> Task objective
When a line below holds the string "settings", show that line.

> Records to use

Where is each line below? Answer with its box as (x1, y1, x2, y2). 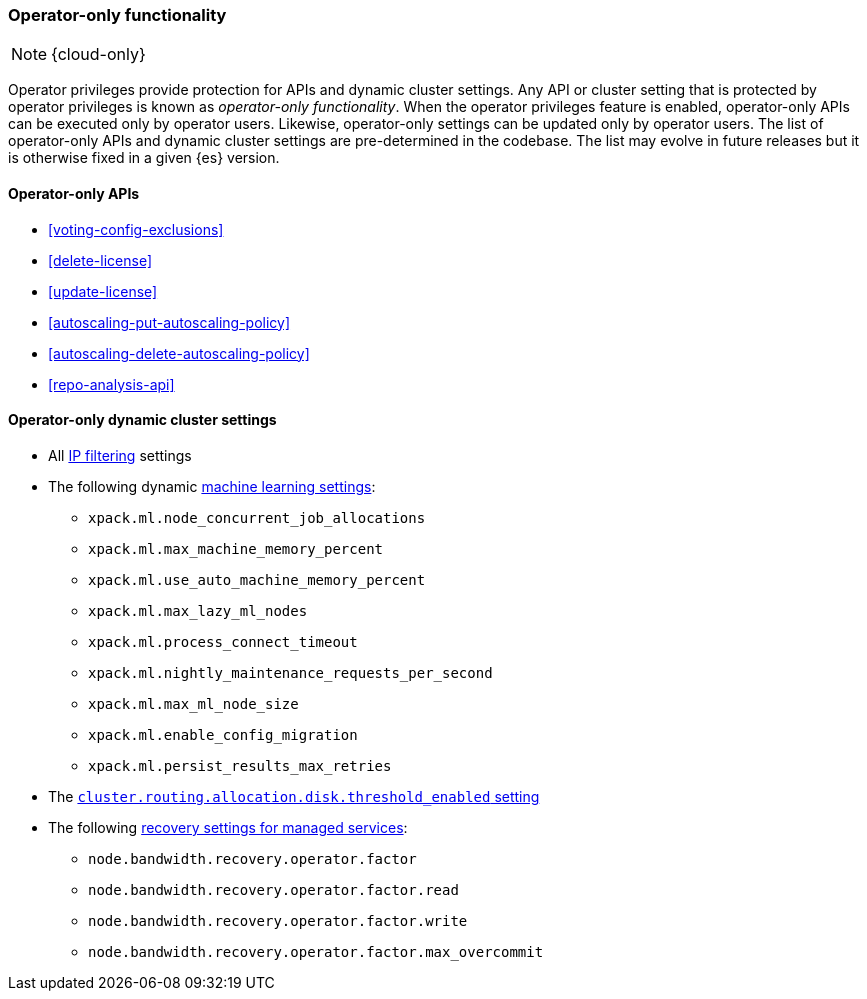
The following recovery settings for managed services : (48, 818, 408, 836)
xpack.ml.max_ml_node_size (88, 695, 299, 712)
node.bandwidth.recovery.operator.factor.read (88, 881, 459, 898)
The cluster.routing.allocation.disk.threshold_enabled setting (48, 787, 540, 805)
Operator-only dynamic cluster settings (8, 411, 277, 429)
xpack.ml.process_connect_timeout (88, 633, 358, 650)
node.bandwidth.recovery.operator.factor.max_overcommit (88, 943, 544, 960)
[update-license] (48, 282, 158, 300)

> Output
The following recovery settings for managed services : (48, 818, 408, 836)
Operator-only dynamic cluster settings (8, 411, 277, 429)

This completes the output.